| Exercise aim |
Output only the lines of the entries that follow, starting at the one with "pixels as (x, y)" and running down to the one with "dongle to connect", both included and unchanged.

[Material for this task Boundary: Start]

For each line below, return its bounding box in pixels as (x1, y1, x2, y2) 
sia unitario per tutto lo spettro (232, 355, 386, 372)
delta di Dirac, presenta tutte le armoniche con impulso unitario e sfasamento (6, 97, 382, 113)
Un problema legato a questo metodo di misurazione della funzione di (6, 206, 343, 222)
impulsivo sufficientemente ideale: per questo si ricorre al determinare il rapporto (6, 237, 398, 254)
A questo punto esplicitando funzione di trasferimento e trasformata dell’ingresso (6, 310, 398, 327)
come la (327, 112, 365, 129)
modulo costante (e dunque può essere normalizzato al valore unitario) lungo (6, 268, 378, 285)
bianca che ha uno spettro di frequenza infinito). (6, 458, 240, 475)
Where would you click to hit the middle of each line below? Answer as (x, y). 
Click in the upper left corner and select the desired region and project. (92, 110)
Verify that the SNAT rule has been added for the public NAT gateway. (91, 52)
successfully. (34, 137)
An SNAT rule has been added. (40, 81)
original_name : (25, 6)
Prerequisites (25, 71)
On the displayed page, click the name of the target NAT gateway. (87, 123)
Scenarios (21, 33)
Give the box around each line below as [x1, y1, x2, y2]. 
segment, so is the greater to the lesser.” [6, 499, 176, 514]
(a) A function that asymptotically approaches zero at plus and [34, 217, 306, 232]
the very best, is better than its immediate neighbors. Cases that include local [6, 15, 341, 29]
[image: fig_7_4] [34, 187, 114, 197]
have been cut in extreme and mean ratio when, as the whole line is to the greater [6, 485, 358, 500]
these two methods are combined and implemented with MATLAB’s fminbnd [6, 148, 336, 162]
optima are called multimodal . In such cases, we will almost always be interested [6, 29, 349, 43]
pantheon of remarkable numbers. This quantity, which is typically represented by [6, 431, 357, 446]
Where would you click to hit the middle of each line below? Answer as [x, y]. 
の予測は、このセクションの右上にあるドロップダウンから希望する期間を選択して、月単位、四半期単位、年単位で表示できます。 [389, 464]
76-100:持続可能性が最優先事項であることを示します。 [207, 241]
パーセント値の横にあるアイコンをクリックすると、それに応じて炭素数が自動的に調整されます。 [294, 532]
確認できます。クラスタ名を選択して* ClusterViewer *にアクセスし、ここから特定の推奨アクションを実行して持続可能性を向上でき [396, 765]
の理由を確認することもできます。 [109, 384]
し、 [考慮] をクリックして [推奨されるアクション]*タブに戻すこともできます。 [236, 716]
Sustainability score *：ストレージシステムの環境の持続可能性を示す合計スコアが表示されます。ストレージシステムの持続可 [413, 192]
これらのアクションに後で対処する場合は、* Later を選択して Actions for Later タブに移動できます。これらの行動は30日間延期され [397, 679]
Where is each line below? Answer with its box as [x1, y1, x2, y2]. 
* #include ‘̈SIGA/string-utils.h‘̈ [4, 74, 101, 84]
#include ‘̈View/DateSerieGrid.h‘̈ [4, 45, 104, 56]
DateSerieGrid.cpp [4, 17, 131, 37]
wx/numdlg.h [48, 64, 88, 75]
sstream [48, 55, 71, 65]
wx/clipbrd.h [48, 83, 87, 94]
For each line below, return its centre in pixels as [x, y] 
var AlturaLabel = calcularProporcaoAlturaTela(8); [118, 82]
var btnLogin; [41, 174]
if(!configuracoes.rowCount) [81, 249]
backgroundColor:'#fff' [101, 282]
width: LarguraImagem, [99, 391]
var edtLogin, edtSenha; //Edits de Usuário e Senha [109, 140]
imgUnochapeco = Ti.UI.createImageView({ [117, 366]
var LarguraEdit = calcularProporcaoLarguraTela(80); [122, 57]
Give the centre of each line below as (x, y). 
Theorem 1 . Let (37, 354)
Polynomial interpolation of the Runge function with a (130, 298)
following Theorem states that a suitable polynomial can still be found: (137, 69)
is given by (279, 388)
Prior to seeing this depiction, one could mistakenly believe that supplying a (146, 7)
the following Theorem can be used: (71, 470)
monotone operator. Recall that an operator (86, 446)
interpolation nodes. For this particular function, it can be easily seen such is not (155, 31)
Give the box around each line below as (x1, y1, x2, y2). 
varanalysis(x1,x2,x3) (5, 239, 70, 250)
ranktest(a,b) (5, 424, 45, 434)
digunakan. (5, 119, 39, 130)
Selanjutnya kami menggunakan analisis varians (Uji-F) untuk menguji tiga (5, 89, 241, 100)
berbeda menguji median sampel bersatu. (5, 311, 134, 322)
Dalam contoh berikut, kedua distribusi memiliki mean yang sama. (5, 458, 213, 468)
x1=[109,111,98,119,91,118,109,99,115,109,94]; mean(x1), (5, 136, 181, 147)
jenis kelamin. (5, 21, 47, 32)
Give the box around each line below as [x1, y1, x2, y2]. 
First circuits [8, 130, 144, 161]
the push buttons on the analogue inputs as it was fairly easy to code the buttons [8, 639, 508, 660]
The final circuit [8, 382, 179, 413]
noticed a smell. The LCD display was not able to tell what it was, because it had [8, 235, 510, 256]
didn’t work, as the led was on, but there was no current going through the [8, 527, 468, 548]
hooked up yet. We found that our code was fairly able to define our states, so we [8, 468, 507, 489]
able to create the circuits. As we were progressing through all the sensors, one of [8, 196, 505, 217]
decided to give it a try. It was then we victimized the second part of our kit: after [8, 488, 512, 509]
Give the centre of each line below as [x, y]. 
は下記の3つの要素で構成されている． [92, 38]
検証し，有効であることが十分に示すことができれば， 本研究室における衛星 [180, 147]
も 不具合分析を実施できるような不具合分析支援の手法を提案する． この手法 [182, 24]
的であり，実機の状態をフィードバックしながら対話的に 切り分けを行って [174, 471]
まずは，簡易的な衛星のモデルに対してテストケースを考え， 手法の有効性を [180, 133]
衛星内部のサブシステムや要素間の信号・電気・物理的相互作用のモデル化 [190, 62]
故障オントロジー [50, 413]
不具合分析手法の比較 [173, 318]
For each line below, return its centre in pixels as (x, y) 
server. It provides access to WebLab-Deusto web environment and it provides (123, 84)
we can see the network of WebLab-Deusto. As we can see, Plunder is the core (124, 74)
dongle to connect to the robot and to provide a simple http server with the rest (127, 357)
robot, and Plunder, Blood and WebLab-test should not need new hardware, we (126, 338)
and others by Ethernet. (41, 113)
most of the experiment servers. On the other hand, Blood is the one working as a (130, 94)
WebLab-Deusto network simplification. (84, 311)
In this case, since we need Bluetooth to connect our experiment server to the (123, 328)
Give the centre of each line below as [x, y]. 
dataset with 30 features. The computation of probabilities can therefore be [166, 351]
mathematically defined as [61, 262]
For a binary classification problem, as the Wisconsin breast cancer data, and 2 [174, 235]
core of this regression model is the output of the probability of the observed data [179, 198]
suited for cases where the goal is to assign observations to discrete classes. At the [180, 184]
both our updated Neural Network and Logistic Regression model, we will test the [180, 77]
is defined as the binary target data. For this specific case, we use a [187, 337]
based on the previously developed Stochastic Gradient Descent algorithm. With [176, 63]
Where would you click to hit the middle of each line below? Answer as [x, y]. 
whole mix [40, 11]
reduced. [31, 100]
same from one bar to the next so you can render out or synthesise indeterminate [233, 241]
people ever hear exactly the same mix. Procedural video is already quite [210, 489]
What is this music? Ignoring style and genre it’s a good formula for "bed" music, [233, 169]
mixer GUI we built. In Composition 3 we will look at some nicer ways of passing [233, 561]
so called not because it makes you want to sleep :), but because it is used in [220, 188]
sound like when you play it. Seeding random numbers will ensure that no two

[Material for this task Boundary: End]

| Task answer |
For each line below, return its centre in pixels as (x, y) 
server. It provides access to WebLab-Deusto web environment and it provides (123, 84)
we can see the network of WebLab-Deusto. As we can see, Plunder is the core (124, 74)
dongle to connect to the robot and to provide a simple http server with the rest (127, 357)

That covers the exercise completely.